1. In company with Newton’s “Principia Mathematica” (1687), Diderot’s “Encyclopedia” (1751-72), Adam Smith’s “An Inquiry Into the Nature and Causes of the Wealth of Nations” (1776), William Wilberforce’s “On the Abolition of the Slave Trade” (1789), Mary Wollstonecraft’s “A Vindication of the Rights of Woman” (1792), and Darwin’s “On the Origin of Species” (1859).

2. Edison was the first to reproduce sound but not the first to record it. History’s first sound recording occurred in 1860 in France, on a phonautograph, a machine that captured sound waves visually, enabling study of their patterns.
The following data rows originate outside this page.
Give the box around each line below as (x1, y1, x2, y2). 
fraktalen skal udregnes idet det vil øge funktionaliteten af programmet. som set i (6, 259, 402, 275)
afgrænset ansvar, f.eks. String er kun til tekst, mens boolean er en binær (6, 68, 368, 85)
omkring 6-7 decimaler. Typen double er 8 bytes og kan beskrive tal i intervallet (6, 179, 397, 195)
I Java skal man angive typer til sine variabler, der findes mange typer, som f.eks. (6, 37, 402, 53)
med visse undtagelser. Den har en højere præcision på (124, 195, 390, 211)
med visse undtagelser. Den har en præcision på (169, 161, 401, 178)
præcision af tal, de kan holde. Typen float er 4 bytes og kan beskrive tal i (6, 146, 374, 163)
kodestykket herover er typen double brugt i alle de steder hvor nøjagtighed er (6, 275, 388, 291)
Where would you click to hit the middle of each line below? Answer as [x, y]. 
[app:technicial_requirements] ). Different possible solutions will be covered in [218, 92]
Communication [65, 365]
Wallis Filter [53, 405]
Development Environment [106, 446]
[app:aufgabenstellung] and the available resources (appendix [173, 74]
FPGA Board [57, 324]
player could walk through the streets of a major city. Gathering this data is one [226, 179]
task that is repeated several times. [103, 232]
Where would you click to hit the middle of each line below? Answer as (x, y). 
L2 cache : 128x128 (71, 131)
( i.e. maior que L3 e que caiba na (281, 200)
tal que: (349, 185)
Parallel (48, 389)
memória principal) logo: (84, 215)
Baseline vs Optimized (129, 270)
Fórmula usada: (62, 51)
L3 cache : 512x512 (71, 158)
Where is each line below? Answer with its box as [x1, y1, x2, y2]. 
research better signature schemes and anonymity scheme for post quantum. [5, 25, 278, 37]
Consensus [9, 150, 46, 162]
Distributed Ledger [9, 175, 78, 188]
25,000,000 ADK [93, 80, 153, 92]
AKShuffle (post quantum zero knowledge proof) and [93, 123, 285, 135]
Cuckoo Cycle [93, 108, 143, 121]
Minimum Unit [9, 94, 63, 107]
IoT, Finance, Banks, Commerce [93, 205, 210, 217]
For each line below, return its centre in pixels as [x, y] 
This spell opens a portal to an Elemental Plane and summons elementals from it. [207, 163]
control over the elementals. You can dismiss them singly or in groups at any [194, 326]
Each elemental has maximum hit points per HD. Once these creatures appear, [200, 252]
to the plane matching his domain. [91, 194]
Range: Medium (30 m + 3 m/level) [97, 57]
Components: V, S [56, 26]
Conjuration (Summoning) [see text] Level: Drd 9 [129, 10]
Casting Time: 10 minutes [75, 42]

The result, a phonautogram, was first made audible in 2008. The French inventor of the technology, Edouard-Leon Scott de Martinville (1817-1879), “went to his grave,” says the New York Times (3/27/2008), “convinced that credit for his breakthroughs had been improperly bestowed on Edison….In a self-published memoir in 1878, he railed against Edison for ‘appropriating’ his methods….” In fact, notes the Times, “There is no evidence that Edison drew on knowledge of Scott’s work to create his phonograph, and (Edison) retains the distinction of being the first to reproduce sound. ‘Edison is not diminished whatsoever by this discovery (of Scott’s work),’ (said David Giovannoni, an American audio historian).” Patrick Feaster, a sound recording historian at Indiana University, who had a hand in the Scott discovery, comments, “Scott is the father of recorded sound; Edison is the father of reproduced sound.” More information is available at firstsounds.org. (The claims of Scott are not dissimilar from those of aviation pioneer Alberto Santos-Dumont, who figuratively shook his fist, with limited justification, at the Wright Brothers in the early 1900s.)

3. This deep-seated theme of American life spins out in interesting ways. Historian Robert Kagan wrote in 2002: “Europeans like to say that Americans are obsessed with fixing problems, but it is generally true that those with a greater capacity to fix problems are more likely to try to fix them than those who have no such capability. Americans can imagine successfully invading Iraq and toppling Saddam, and therefore more than 70 percent of Americans apparently favor such action. Europeans, not surprisingly, find the prospect both unimaginable and frightening.”